7 minute read
DOBBERVISSEN OP ZEELT
DE LIFTMETHODE
DOBBERVISSEN OP ZEELT
Advertisement
Het is nog heel vroeg in de ochtend als ik aankom bij het water. Nog in het half donker loop ik naar mijn voorgevoerde stek. De damp komt van het water en mijn aangevoerde plekje lijkt wel te koken. Overal kleine belletjes en plompenblad dat heen en weer wiegt in het water. De zeelten hebben mijn voer overduidelijk gevonden...
De antenne komt uit het water… een zeelt heeft het aas opgepakt.

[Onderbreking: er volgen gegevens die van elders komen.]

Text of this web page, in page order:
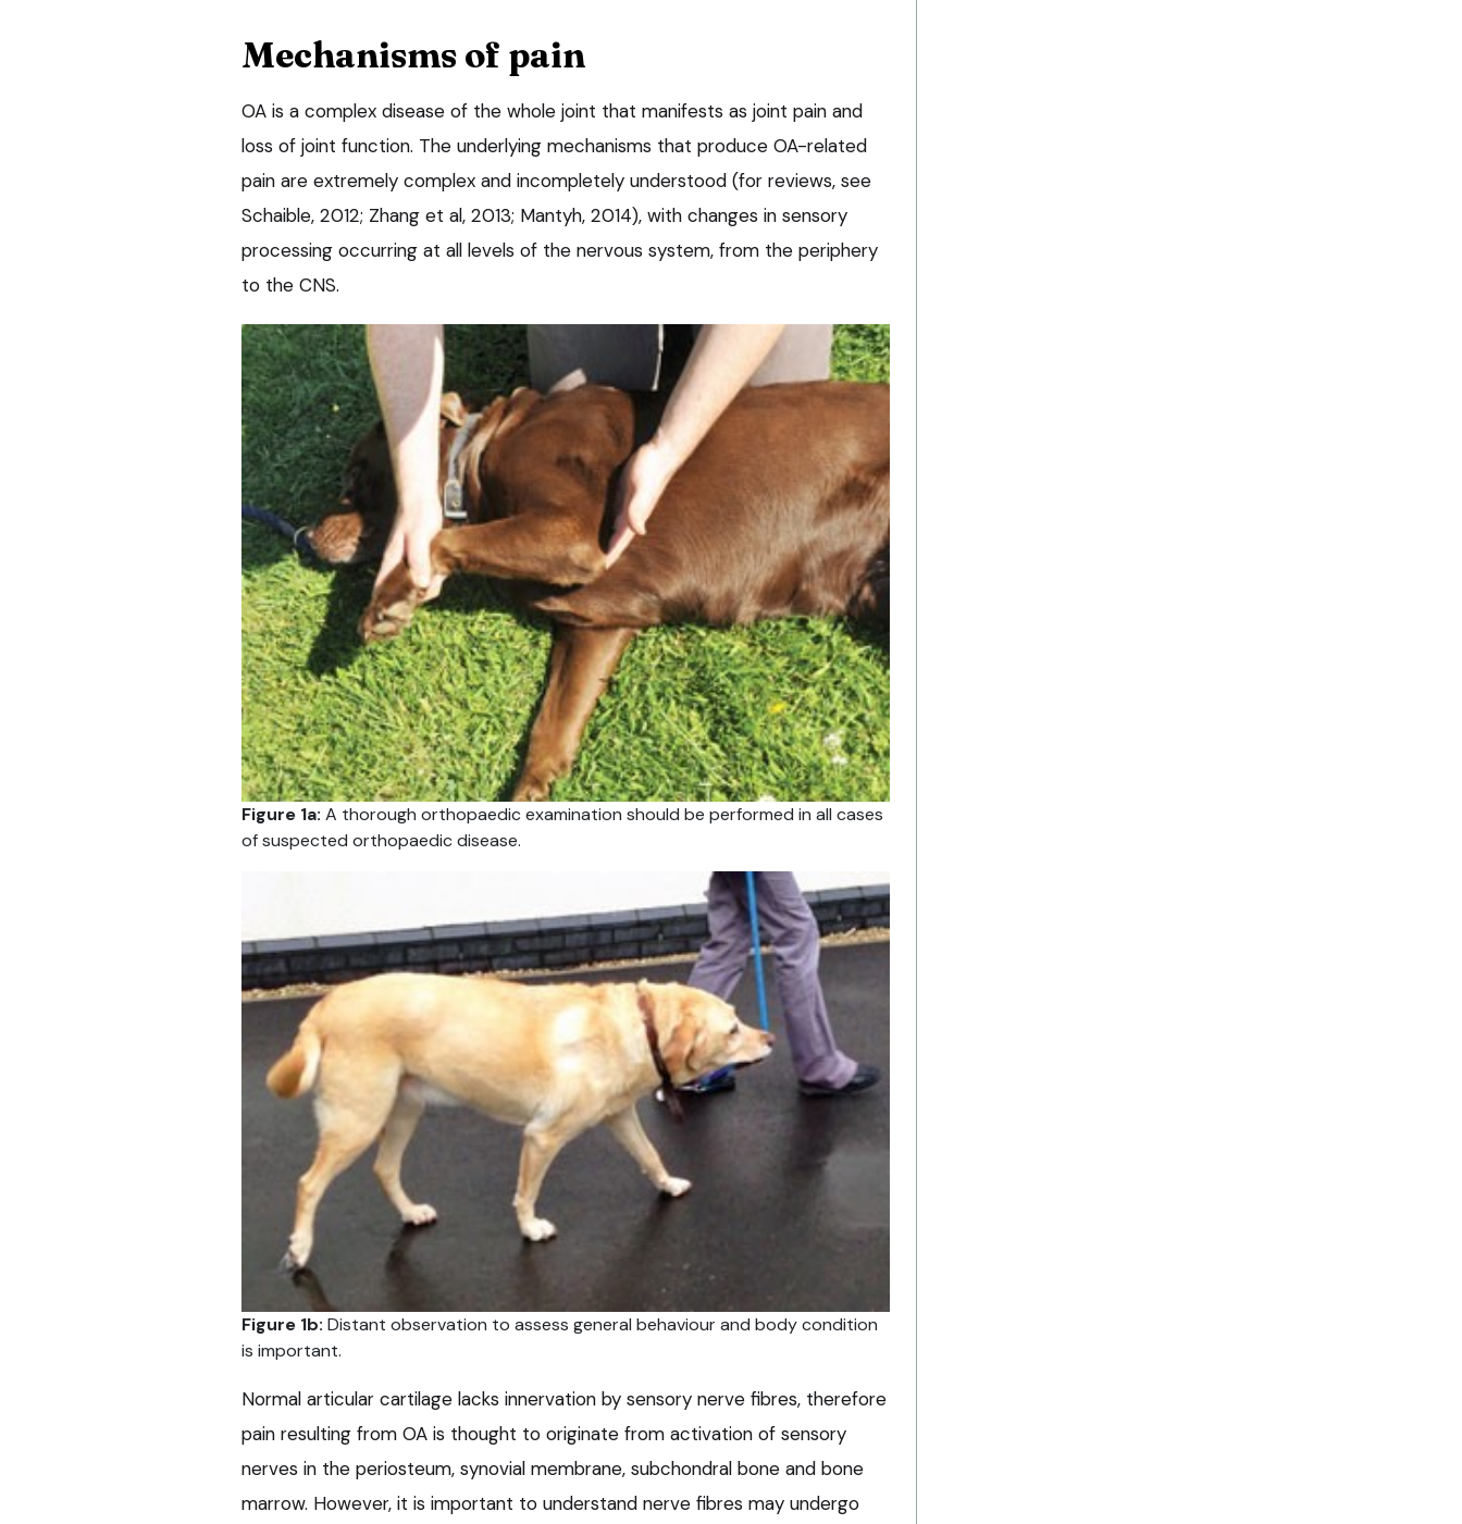
Mechanisms of pain
OA is a complex disease of the whole joint that manifests as joint pain and
loss of joint function. The underlying mechanisms that produce OA-related
pain are extremely complex and incompletely understood (for reviews, see
Schaible, 2012; Zhang et al, 2013; Mantyh, 2014), with changes in sensory
processing occurring at all levels of the nervous system, from the periphery
to the CNS.
Figure 1a: A thorough orthopaedic examination should be performed in all cases
of suspected orthopaedic disease.
Figure 1b: Distant observation to assess general behaviour and body condition
is important.
Normal articular cartilage lacks innervation by sensory nerve fibres, therefore
pain resulting from OA is thought to originate from activation of sensory
nerves in the periosteum, synovial membrane, subchondral bone and bone
marrow. However, it is important to understand nerve fibres may undergo
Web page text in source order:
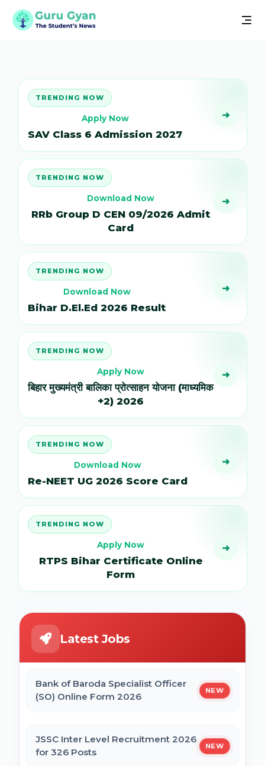
TRENDING NOW
Apply Now
SAV Class 6 Admission 2027
➜
TRENDING NOW
Download Now
RRb Group D CEN 09/2026 Admit
Card
➜
TRENDING NOW
Download Now
Bihar D.El.Ed 2026 Result
➜
TRENDING NOW
Apply Now
बिहार मुख्यमंत्री बालिका प्रोत्साहन योजना (माध्यमिक
+2) 2026
➜
TRENDING NOW
Download Now
Re-NEET UG 2026 Score Card
➜
TRENDING NOW
Apply Now
RTPS Bihar Certificate Online
Form
➜
Latest Jobs
Bank of Baroda Specialist Officer
(SO) Online Form 2026
NEW
JSSC Inter Level Recruitment 2026
for 326 Posts
NEW
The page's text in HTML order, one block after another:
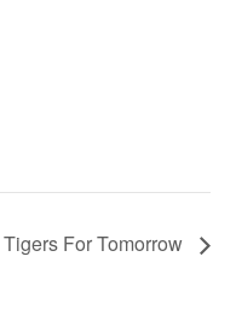
For Tomorrow
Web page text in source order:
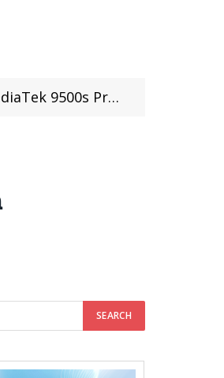
on May 25th.
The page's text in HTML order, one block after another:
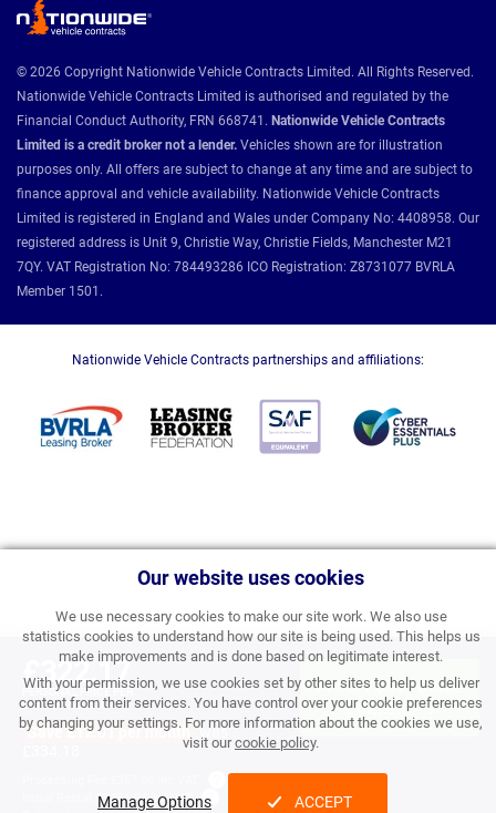
Our website uses cookies
We use necessary cookies to make our site work. We also use
statistics cookies to understand how our site is being used. This helps us
make improvements and is done based on legitimate interest.
With your permission, we use cookies set by other sites to help us deliver
content from their services. You have control over your cookie preferences
by changing your settings. For more information about the cookies we use,
visit ourcookie policy.
Manage Options ACCEPT
£322.17
PERSONAL PRICE PER
MONTH INC VAT
Save £12.01 per month
was
£3,866.04 inc VAT
APPLY FOR FINANCE
& ORDER
© 2026 Copyright Nationwide Vehicle Contracts Limited. All Rights Reserved.
Nationwide Vehicle Contracts Limited is authorised and regulated by the
Financial Conduct Authority, FRN 668741. Nationwide Vehicle Contracts
Limited is a credit broker not a lender. Vehicles shown are for illustration
purposes only. All offers are subject to change at any time and are subject to
finance approval and vehicle availability. Nationwide Vehicle Contracts
Limited is registered in England and Wales under Company No: 4408958. Our
registered address is Unit 9, Christie Way, Christie Fields, Manchester M21
7QY. VAT Registration No: 784493286 ICO Registration: Z8731077 BVRLA
Member 1501.
Nationwide Vehicle Contracts partnerships and affiliations:
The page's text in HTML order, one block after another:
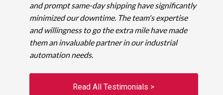
and prompt same-day shipping have significantly
minimized our downtime. The team's expertise
and willingness to go the extra mile have made
them an invaluable partner in our industrial
automation needs.
Read All Testimonials >
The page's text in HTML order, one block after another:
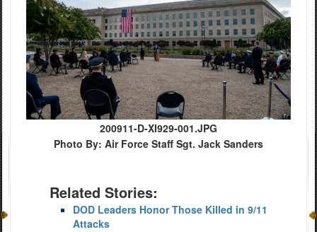
200911-D-XI929-001.JPG
Photo By: Air Force Staff Sgt. Jack Sanders
Related Stories:
DOD Leaders Honor Those Killed in 9/11
Attacks
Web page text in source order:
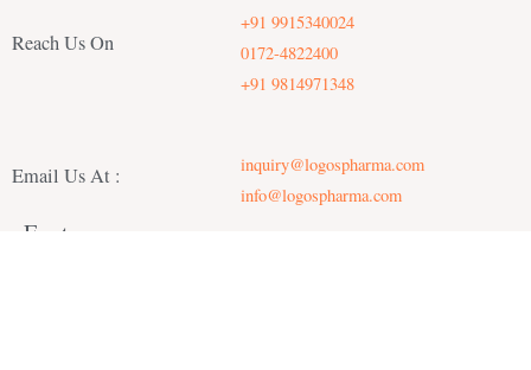
Reach Us On
Email Us At :
+91 9915340024
0172-4822400
+91 9814971348
inquiry@logospharma.com
info@logospharma.com
Factory :
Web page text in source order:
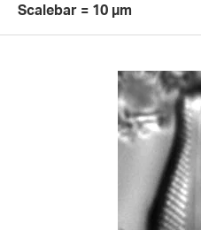
Scalebar = 10 µm
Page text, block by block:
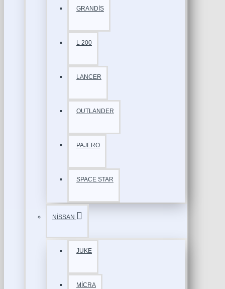
GRANDİS
L 200
LANCER
OUTLANDER
PAJERO
SPACE STAR
NİSSAN
JUKE
MİCRA
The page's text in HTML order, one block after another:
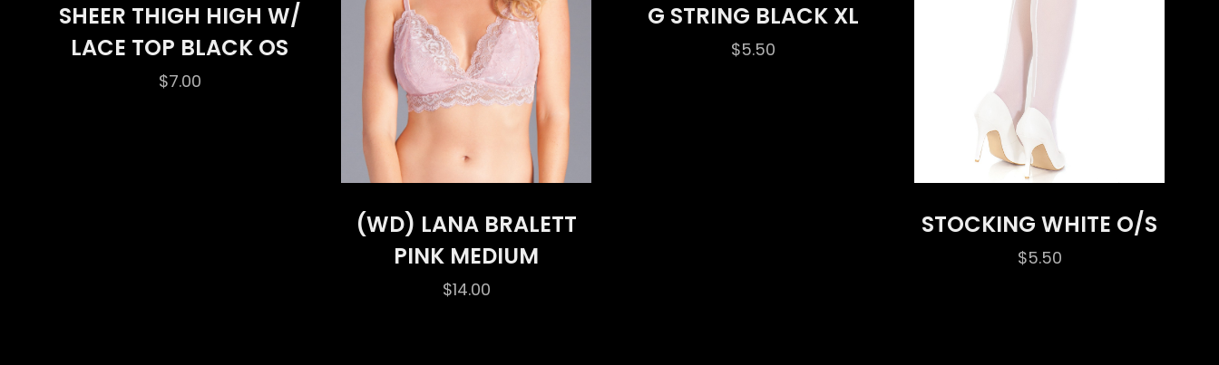
SHEER THIGH HIGH W/
LACE TOP BLACK OS
$7.00
(WD) LANA BRALETT
PINK MEDIUM
$14.00
G STRING BLACK XL
$5.50
STOCKING WHITE O/S
$5.50
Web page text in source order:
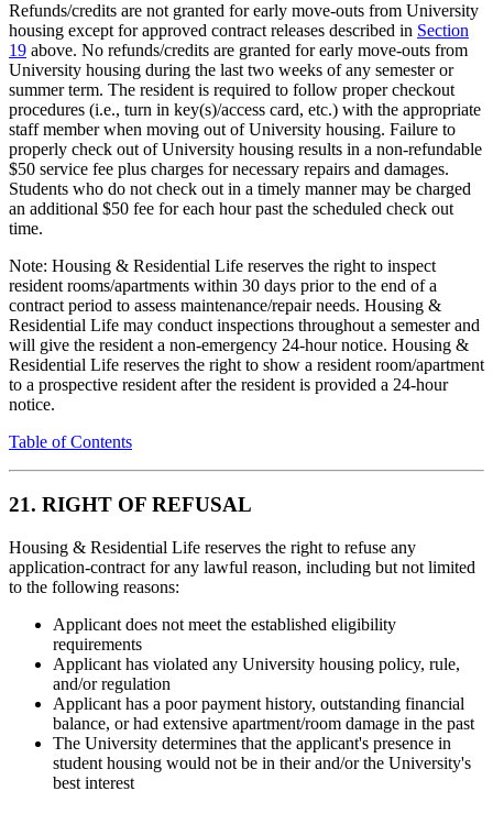
Refunds/credits are not granted for early move-outs from University
housing except for approved contract releases described in Section
19 above. No refunds/credits are granted for early move-outs from
University housing during the last two weeks of any semester or
summer term. The resident is required to follow proper checkout
procedures (i.e., turn in key(s)/access card, etc.) with the appropriate
staff member when moving out of University housing. Failure to
properly check out of University housing results in a non-refundable
$50 service fee plus charges for necessary repairs and damages.
Students who do not check out in a timely manner may be charged
an additional $50 fee for each hour past the scheduled check out
time.
Note: Housing & Residential Life reserves the right to inspect
resident rooms/apartments within 30 days prior to the end of a
contract period to assess maintenance/repair needs. Housing &
Residential Life may conduct inspections throughout a semester and
will give the resident a non-emergency 24-hour notice. Housing &
Residential Life reserves the right to show a resident room/apartment
to a prospective resident after the resident is provided a 24-hour
notice.
Table of Contents
21. RIGHT OF REFUSAL
Housing & Residential Life reserves the right to refuse any
application-contract for any lawful reason, including but not limited
to the following reasons:
Applicant does not meet the established eligibility
requirements
Applicant has violated any University housing policy, rule,
and/or regulation
Applicant has a poor payment history, outstanding financial
balance, or had extensive apartment/room damage in the past
The University determines that the applicant's presence in
student housing would not be in their and/or the University's
best interest
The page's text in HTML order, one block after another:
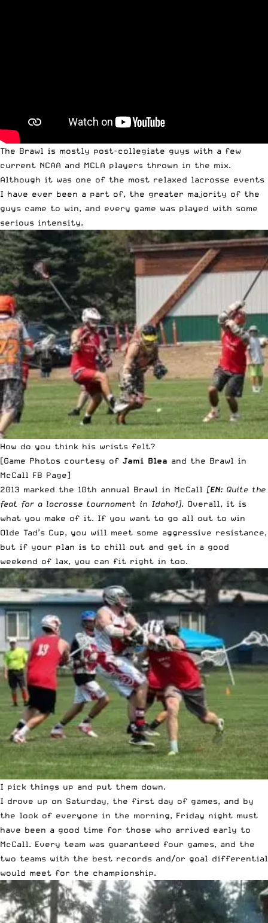
The Brawl is mostly post-collegiate guys with a few
current NCAA and MCLA players thrown in the mix.
Although it was one of the most relaxed lacrosse events
I have ever been a part of, the greater majority of the
guys came to win, and every game was played with some
serious intensity.
How do you think his wrists felt?
[Game Photos courtesy of Jami Blea and the Brawl in
McCall FB Page]
2013 marked the 10th annual Brawl in McCall [EN: Quite the
feat for a lacrosse tournament in Idaho!]. Overall, it is
what you make of it. If you want to go all out to win
Olde Tad’s Cup, you will meet some aggressive resistance,
but if your plan is to chill out and get in a good
weekend of lax, you can fit right in too.
I pick things up and put them down.
I drove up on Saturday, the first day of games, and by
the look of everyone in the morning, Friday night must
have been a good time for those who arrived early to
McCall. Every team was guaranteed four games, and the
two teams with the best records and/or goal differential
would meet for the championship.
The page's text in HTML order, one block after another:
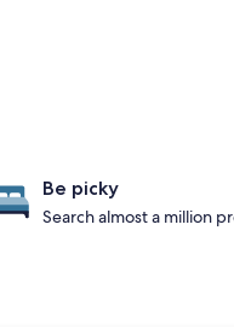
Be picky
Search almost a million
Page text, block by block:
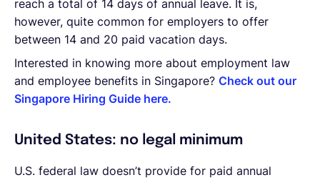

In alle rust maak ik mijn materiaal klaar en zet mijn stoel neer. De diepte weet ik al; de avond ervoor heb ik gepeild. Voorzichtig laat ik mijn dobber zakken tussen de volop azende zeelten. Het is wel duidelijk dat er meerdere vissen liggen, de dobber beweegt de hele tijd omdat de zeelten tegen mijn lijn aanzwemmen. Plots steek mijn dobber omhoog om vervolgens plat op het water te gaan liggen. Meteen zet ik de haak! Onder water schieten de azende zeelten alle kanten op, een enorm bellenspoor achterlatend. De vis die ik heb gehaakt probeert uit alle macht de veiligheid van de plompen te bereiken. Wat een kracht! Mijn hengel kraakt in zijn voegen en de lijn zingt. Ik kan geen centimeter lijn geven anders zwemt ze zich volledig vast. Gelukkig ziet ze in dat dit niet werkt en probeert naar het diepere, open water te vluchten. Ik laat mijn duim iets van de spoel af zodat de vis lijn kan nemen en mijn centrepin laat zingen. Na een paar runs heb ik de vis eindelijk onder controle en kan ik haar scheppen. Wat een mooie vis uit dit heldere, plantenrijke water. Diep groen en de kleine rode oogjes kijken me verwonderd aan. Voorzichtig onthaak ik haar en na een foto mag ze weer terug in haar element.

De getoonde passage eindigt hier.